(Work to be completed): Type out the lines below exactly, pictures excluded.

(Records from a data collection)
┏━━

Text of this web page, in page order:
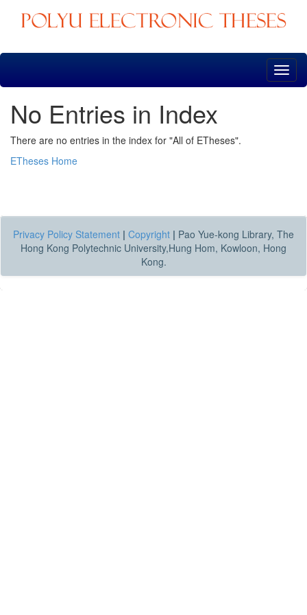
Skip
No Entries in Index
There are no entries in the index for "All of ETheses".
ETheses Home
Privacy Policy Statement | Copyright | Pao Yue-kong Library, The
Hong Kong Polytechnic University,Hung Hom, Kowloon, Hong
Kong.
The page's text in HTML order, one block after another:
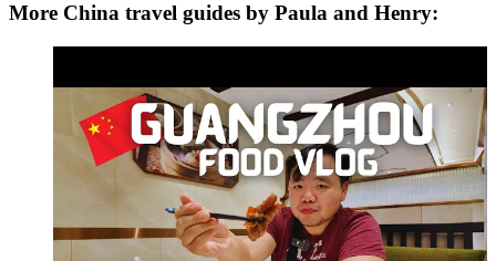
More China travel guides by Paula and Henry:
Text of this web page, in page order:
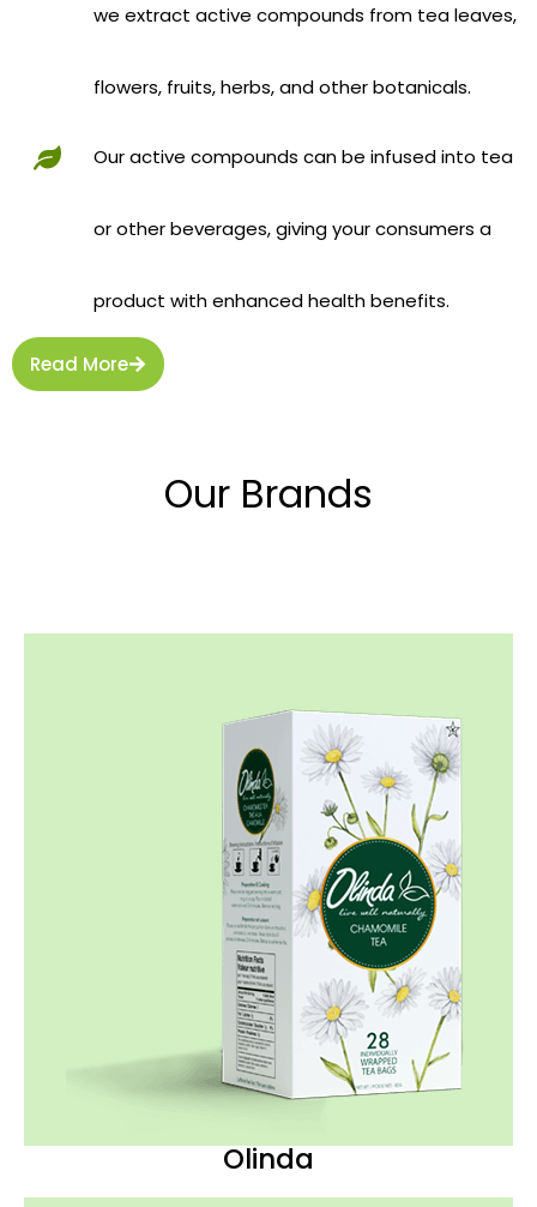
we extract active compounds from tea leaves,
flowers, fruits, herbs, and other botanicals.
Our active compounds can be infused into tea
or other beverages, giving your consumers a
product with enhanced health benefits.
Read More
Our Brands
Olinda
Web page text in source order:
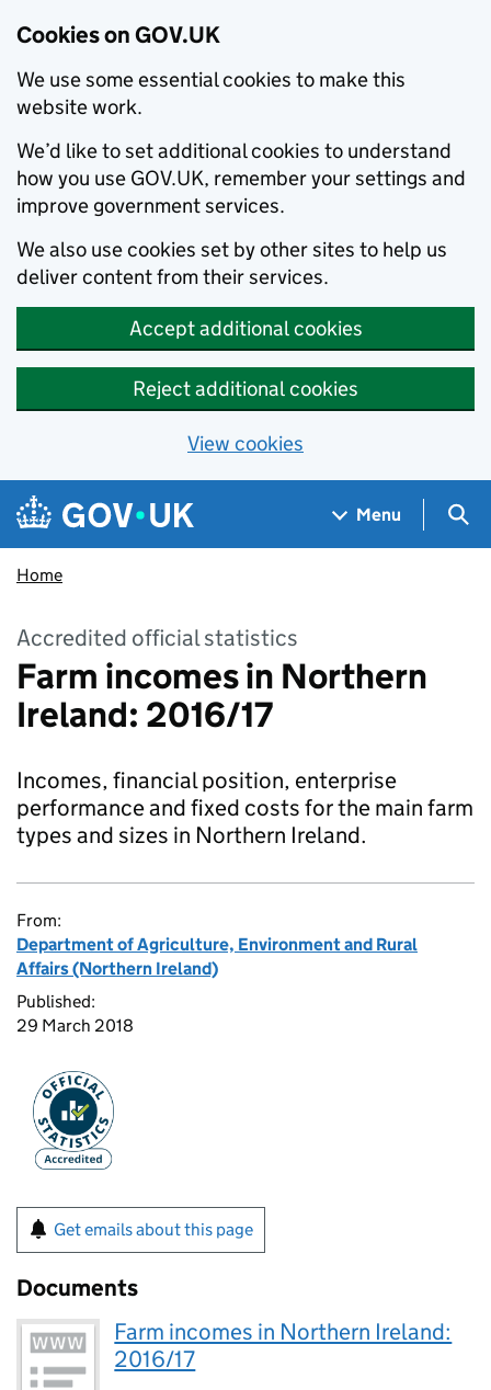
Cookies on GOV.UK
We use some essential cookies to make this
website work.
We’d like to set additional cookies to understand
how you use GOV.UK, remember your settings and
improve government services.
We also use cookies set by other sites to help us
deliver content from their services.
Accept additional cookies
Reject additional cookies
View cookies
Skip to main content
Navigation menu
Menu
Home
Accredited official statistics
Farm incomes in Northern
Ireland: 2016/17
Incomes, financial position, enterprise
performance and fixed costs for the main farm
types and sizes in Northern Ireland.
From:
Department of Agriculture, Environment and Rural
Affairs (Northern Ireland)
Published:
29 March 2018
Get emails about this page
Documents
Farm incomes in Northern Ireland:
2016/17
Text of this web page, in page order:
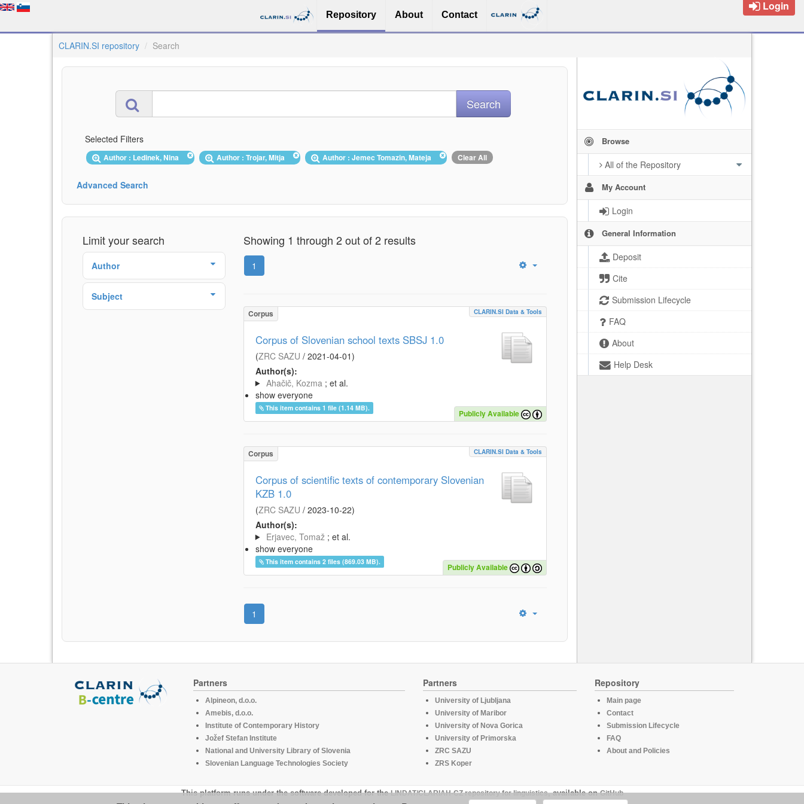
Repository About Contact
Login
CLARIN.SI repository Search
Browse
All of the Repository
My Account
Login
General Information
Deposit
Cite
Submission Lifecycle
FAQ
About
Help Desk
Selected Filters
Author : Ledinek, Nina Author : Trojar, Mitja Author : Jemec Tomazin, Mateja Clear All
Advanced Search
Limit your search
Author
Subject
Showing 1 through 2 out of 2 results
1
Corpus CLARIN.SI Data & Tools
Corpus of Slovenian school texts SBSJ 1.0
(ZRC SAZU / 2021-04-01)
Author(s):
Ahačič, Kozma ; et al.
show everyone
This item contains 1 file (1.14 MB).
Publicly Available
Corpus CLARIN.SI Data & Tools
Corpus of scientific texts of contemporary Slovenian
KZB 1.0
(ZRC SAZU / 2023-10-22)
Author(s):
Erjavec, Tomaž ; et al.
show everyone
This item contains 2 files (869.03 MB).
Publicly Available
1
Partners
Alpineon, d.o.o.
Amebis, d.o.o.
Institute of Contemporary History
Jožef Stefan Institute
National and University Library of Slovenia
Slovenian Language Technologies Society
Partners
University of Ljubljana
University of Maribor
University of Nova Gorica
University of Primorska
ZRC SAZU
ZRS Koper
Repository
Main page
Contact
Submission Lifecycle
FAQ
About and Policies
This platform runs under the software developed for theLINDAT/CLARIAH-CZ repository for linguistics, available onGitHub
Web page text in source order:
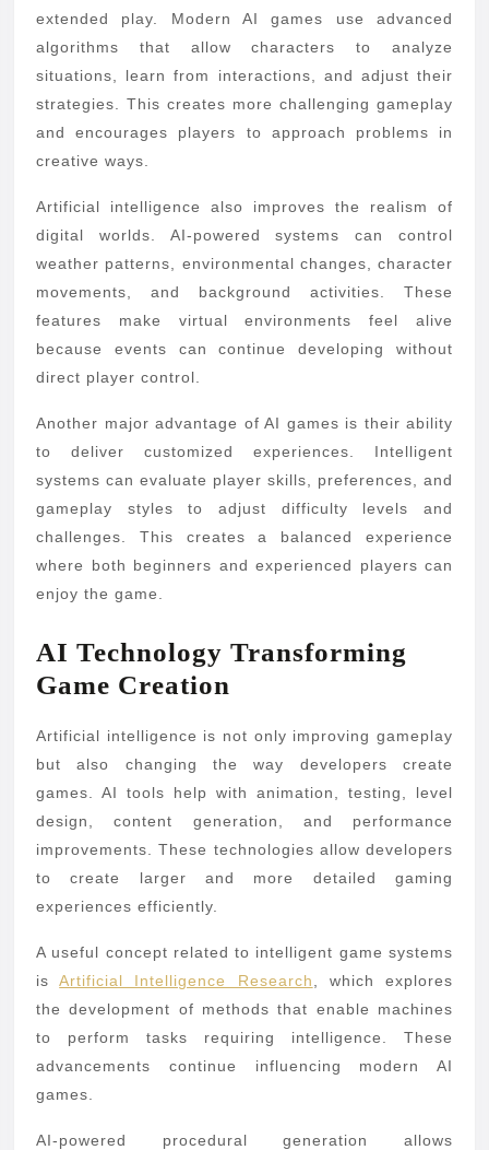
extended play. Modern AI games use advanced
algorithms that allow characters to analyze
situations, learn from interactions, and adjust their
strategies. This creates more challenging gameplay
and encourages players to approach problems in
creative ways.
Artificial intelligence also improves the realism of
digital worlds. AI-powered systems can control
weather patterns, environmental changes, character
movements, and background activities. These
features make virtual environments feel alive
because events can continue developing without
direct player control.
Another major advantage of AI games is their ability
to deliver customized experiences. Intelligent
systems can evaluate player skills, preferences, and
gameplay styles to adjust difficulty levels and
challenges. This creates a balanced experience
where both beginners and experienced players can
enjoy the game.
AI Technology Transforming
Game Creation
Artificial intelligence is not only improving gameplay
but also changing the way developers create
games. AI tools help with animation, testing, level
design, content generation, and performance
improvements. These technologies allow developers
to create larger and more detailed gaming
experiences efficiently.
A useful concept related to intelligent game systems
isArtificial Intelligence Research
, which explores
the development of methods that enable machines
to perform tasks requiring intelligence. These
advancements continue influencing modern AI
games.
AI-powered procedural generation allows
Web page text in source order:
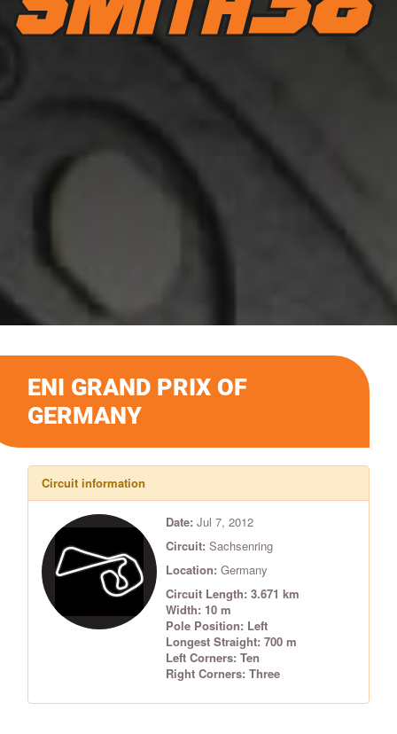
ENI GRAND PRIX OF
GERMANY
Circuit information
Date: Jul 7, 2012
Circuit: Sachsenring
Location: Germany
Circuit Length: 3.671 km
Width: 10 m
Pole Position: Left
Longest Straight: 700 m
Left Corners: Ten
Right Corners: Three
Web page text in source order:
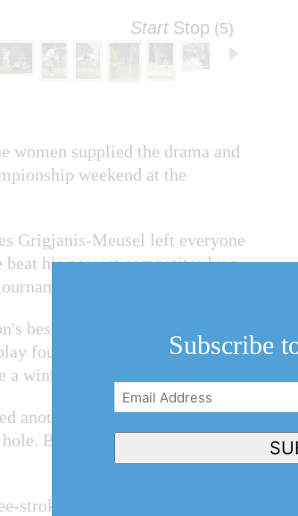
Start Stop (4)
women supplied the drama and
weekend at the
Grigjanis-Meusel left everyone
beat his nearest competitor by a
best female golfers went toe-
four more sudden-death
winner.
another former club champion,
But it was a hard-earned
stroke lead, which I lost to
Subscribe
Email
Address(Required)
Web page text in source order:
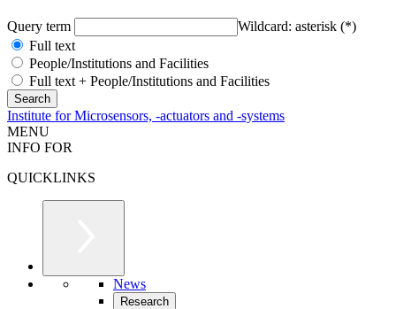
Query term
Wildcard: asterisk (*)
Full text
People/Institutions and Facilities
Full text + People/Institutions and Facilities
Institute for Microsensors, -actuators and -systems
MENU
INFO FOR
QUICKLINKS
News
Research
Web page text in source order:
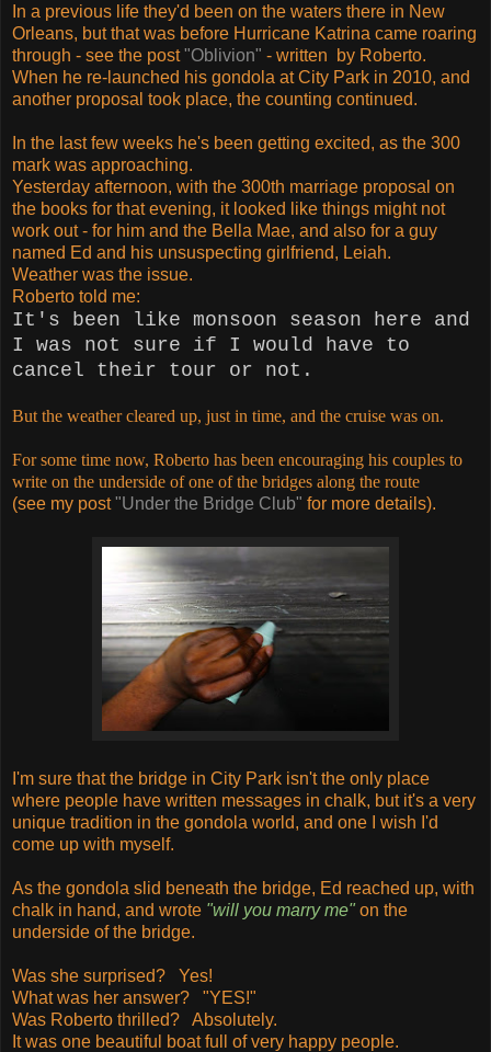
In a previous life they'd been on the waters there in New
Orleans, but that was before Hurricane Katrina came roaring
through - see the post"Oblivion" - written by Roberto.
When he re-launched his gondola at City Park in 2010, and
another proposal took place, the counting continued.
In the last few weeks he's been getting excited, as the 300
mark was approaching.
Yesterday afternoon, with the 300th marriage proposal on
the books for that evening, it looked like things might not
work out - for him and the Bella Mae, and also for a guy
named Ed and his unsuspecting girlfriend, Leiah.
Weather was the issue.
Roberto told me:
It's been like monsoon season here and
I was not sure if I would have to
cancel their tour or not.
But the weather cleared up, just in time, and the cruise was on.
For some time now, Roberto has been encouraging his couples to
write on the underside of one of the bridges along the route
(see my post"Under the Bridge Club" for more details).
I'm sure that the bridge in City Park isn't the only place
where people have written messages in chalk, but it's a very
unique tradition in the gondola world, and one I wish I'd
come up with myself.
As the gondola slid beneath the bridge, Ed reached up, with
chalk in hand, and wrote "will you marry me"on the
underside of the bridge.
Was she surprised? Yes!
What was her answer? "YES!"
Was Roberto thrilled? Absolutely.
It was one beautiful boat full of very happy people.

┗━━

(Response area):
Text of this web page, in page order:
Skip
No Entries in Index
There are no entries in the index for "All of ETheses".
ETheses Home
Privacy Policy Statement | Copyright | Pao Yue-kong Library, The
Hong Kong Polytechnic University,Hung Hom, Kowloon, Hong
Kong.
The page's text in HTML order, one block after another:
More China travel guides by Paula and Henry:
Text of this web page, in page order:
we extract active compounds from tea leaves,
flowers, fruits, herbs, and other botanicals.
Our active compounds can be infused into tea
or other beverages, giving your consumers a
product with enhanced health benefits.
Read More
Our Brands
Olinda
Web page text in source order:
Cookies on GOV.UK
We use some essential cookies to make this
website work.
We’d like to set additional cookies to understand
how you use GOV.UK, remember your settings and
improve government services.
We also use cookies set by other sites to help us
deliver content from their services.
Accept additional cookies
Reject additional cookies
View cookies
Skip to main content
Navigation menu
Menu
Home
Accredited official statistics
Farm incomes in Northern
Ireland: 2016/17
Incomes, financial position, enterprise
performance and fixed costs for the main farm
types and sizes in Northern Ireland.
From:
Department of Agriculture, Environment and Rural
Affairs (Northern Ireland)
Published:
29 March 2018
Get emails about this page
Documents
Farm incomes in Northern Ireland:
2016/17
Text of this web page, in page order:
Repository About Contact
Login
CLARIN.SI repository Search
Browse
All of the Repository
My Account
Login
General Information
Deposit
Cite
Submission Lifecycle
FAQ
About
Help Desk
Selected Filters
Author : Ledinek, Nina Author : Trojar, Mitja Author : Jemec Tomazin, Mateja Clear All
Advanced Search
Limit your search
Author
Subject
Showing 1 through 2 out of 2 results
1
Corpus CLARIN.SI Data & Tools
Corpus of Slovenian school texts SBSJ 1.0
(ZRC SAZU / 2021-04-01)
Author(s):
Ahačič, Kozma ; et al.
show everyone
This item contains 1 file (1.14 MB).
Publicly Available
Corpus CLARIN.SI Data & Tools
Corpus of scientific texts of contemporary Slovenian
KZB 1.0
(ZRC SAZU / 2023-10-22)
Author(s):
Erjavec, Tomaž ; et al.
show everyone
This item contains 2 files (869.03 MB).
Publicly Available
1
Partners
Alpineon, d.o.o.
Amebis, d.o.o.
Institute of Contemporary History
Jožef Stefan Institute
National and University Library of Slovenia
Slovenian Language Technologies Society
Partners
University of Ljubljana
University of Maribor
University of Nova Gorica
University of Primorska
ZRC SAZU
ZRS Koper
Repository
Main page
Contact
Submission Lifecycle
FAQ
About and Policies
This platform runs under the software developed for theLINDAT/CLARIAH-CZ repository for linguistics, available onGitHub
Web page text in source order:
extended play. Modern AI games use advanced
algorithms that allow characters to analyze
situations, learn from interactions, and adjust their
strategies. This creates more challenging gameplay
and encourages players to approach problems in
creative ways.
Artificial intelligence also improves the realism of
digital worlds. AI-powered systems can control
weather patterns, environmental changes, character
movements, and background activities. These
features make virtual environments feel alive
because events can continue developing without
direct player control.
Another major advantage of AI games is their ability
to deliver customized experiences. Intelligent
systems can evaluate player skills, preferences, and
gameplay styles to adjust difficulty levels and
challenges. This creates a balanced experience
where both beginners and experienced players can
enjoy the game.
AI Technology Transforming
Game Creation
Artificial intelligence is not only improving gameplay
but also changing the way developers create
games. AI tools help with animation, testing, level
design, content generation, and performance
improvements. These technologies allow developers
to create larger and more detailed gaming
experiences efficiently.
A useful concept related to intelligent game systems
isArtificial Intelligence Research
, which explores
the development of methods that enable machines
to perform tasks requiring intelligence. These
advancements continue influencing modern AI
games.
AI-powered procedural generation allows
Web page text in source order:
ENI GRAND PRIX OF
GERMANY
Circuit information
Date: Jul 7, 2012
Circuit: Sachsenring
Location: Germany
Circuit Length: 3.671 km
Width: 10 m
Pole Position: Left
Longest Straight: 700 m
Left Corners: Ten
Right Corners: Three
Web page text in source order:
Start Stop (4)
women supplied the drama and
weekend at the
Grigjanis-Meusel left everyone
beat his nearest competitor by a
best female golfers went toe-
four more sudden-death
winner.
another former club champion,
But it was a hard-earned
stroke lead, which I lost to
Subscribe
Email
Address(Required)
Web page text in source order:
Query term
Wildcard: asterisk (*)
Full text
People/Institutions and Facilities
Full text + People/Institutions and Facilities
Institute for Microsensors, -actuators and -systems
MENU
INFO FOR
QUICKLINKS
News
Research
Web page text in source order:
In a previous life they'd been on the waters there in New
Orleans, but that was before Hurricane Katrina came roaring
through - see the post"Oblivion" - written by Roberto.
When he re-launched his gondola at City Park in 2010, and
another proposal took place, the counting continued.
In the last few weeks he's been getting excited, as the 300
mark was approaching.
Yesterday afternoon, with the 300th marriage proposal on
the books for that evening, it looked like things might not
work out - for him and the Bella Mae, and also for a guy
named Ed and his unsuspecting girlfriend, Leiah.
Weather was the issue.
Roberto told me:
It's been like monsoon season here and
I was not sure if I would have to
cancel their tour or not.
But the weather cleared up, just in time, and the cruise was on.
For some time now, Roberto has been encouraging his couples to
write on the underside of one of the bridges along the route
(see my post"Under the Bridge Club" for more details).
I'm sure that the bridge in City Park isn't the only place
where people have written messages in chalk, but it's a very
unique tradition in the gondola world, and one I wish I'd
come up with myself.
As the gondola slid beneath the bridge, Ed reached up, with
chalk in hand, and wrote "will you marry me"on the
underside of the bridge.
Was she surprised? Yes!
What was her answer? "YES!"
Was Roberto thrilled? Absolutely.
It was one beautiful boat full of very happy people.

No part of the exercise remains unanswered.